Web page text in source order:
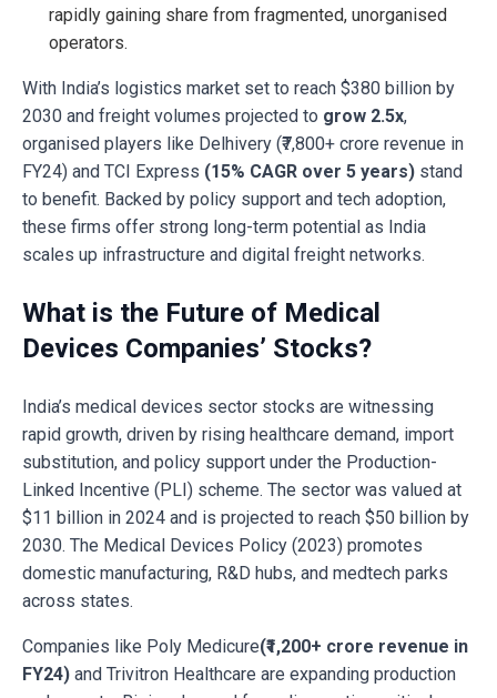
rapidly gaining share from fragmented, unorganised
operators.
With India’s logistics market set to reach $380 billion by
2030 and freight volumes projected to grow 2.5x,
organised players like Delhivery (₹7,800+ crore revenue in
FY24) and TCI Express (15% CAGR over 5 years) stand
to benefit. Backed by policy support and tech adoption,
these firms offer strong long-term potential as India
scales up infrastructure and digital freight networks.
What is the Future of Medical
Devices Companies’ Stocks?
India’s medical devices sector stocks are witnessing
rapid growth, driven by rising healthcare demand, import
substitution, and policy support under the Production-
Linked Incentive (PLI) scheme. The sector was valued at
$11 billion in 2024 and is projected to reach $50 billion by
2030. The Medical Devices Policy (2023) promotes
domestic manufacturing, R&D hubs, and medtech parks
across states.
Companies like Poly Medicure(₹1,200+ crore revenue in
FY24) and Trivitron Healthcare are expanding production
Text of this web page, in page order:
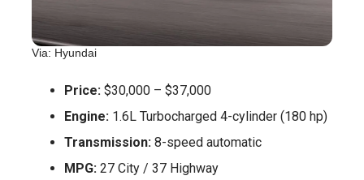
Via: Hyundai
Price: $30,000 – $37,000
Engine: 1.6L Turbocharged 4-cylinder (180 hp)
Transmission: 8-speed automatic
MPG: 27 City / 37 Highway
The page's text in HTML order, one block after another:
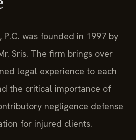
P.C. was founded in 1997 by
Sris. The firm brings over
legal experience to each
the critical importance of
negligence defense
for injured clients.

-------------------------

Give back exactly the lines from the top of the records to the line containing "FY24) and TCI", both included, and no pictures.

Web page text in source order:
rapidly gaining share from fragmented, unorganised
operators.
With India’s logistics market set to reach $380 billion by
2030 and freight volumes projected to grow 2.5x,
organised players like Delhivery (₹7,800+ crore revenue in
FY24) and TCI Express (15% CAGR over 5 years) stand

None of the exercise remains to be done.